Q&A 24 How do you evaluate clustering quality using silhouette score and ARI?

24.1 Explanation

Unlike supervised models, clustering lacks ground truth for labels. Evaluation uses internal or external metrics:

Silhouette Score: Measures how well a point fits into its cluster vs. others (range: -1 to 1).
Adjusted Rand Index (ARI): Compares predicted vs. true clusters (if available) while adjusting for chance.

Use silhouette when ground truth is unavailable; use ARI when you have labeled data.

24.2 Python Code

from sklearn.metrics import silhouette_score, adjusted_rand_score

# Silhouette Score
score = silhouette_score(X_pca, labels)
print(f"Silhouette Score: {score:.2f}")

# ARI (if ground truth exists)
true_labels = df["Survived"].values  # assuming it's relevant
ari = adjusted_rand_score(true_labels, labels)
print(f"Adjusted Rand Index: {ari:.2f}")

Silhouette Score: 0.46
Adjusted Rand Index: 0.01

24.3 R Code

library(cluster)
library(mclust)

# Silhouette Score
sil <- silhouette(km$cluster, dist(X_pca))
mean_sil <- mean(sil[, 3])
print(paste("Silhouette Score:", round(mean_sil, 2)))

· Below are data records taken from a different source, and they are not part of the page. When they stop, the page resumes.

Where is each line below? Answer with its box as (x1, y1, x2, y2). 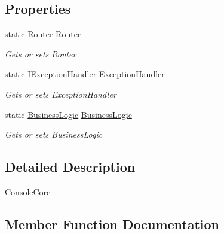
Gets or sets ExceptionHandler (5, 87, 116, 100)
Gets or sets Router (5, 47, 76, 60)
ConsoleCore (5, 185, 51, 197)
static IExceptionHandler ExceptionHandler (5, 68, 165, 80)
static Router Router (5, 28, 81, 40)
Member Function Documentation (5, 214, 220, 233)
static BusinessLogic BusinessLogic (5, 108, 132, 120)
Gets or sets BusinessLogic (5, 128, 103, 141)
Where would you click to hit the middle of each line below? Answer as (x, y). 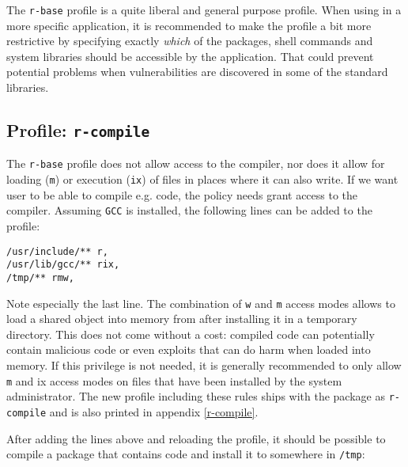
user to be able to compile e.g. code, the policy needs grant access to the (182, 194)
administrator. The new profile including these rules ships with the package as (196, 396)
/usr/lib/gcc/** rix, (63, 265)
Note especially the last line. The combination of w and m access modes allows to (201, 303)
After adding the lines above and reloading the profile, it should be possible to (196, 438)
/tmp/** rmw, (40, 277)
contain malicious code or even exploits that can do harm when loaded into (189, 349)
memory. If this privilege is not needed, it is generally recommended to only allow (204, 364)
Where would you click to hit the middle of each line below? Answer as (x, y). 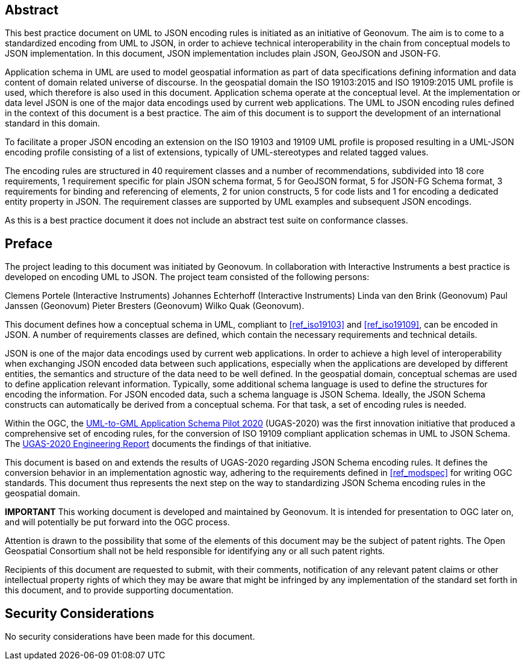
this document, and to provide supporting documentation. (119, 590)
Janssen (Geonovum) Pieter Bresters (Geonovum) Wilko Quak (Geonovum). (155, 306)
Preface (29, 243)
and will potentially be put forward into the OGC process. (117, 522)
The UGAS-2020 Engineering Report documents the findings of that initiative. (158, 444)
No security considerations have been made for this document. (130, 637)
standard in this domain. (53, 123)
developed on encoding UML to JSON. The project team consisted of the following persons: (187, 277)
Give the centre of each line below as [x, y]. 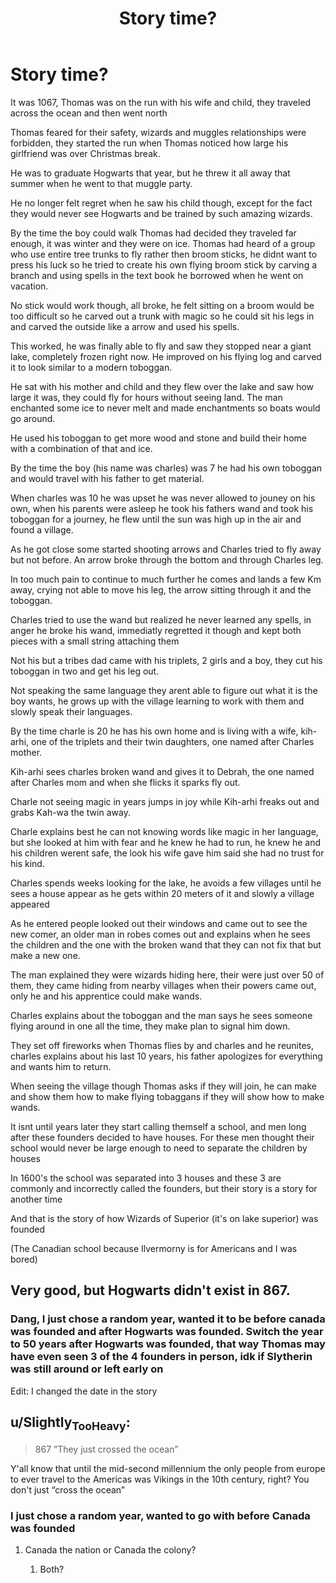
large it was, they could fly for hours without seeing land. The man [146, 397]
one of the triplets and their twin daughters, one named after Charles [172, 741]
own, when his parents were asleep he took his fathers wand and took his [162, 508]
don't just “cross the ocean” [67, 1489]
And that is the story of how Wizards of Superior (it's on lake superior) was [164, 1218]
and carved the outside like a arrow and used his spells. [125, 326]
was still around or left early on [87, 1369]
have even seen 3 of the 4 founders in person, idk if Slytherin [161, 1357]
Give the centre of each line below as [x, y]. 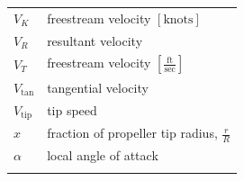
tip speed [72, 109]
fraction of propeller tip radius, [132, 133]
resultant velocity [95, 40]
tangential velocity [98, 87]
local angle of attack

[1] "Silhouette Score: 0.46"

# ARI (if true labels available)
ari_score <- adjustedRandIndex(df$Survived, km$cluster)
print(paste("Adjusted Rand Index:", round(ari_score, 2)))

[1] "Adjusted Rand Index: 0.01"

✅ Takeaway: Silhouette score reveals internal clustering quality; ARI is useful when comparing to known labels.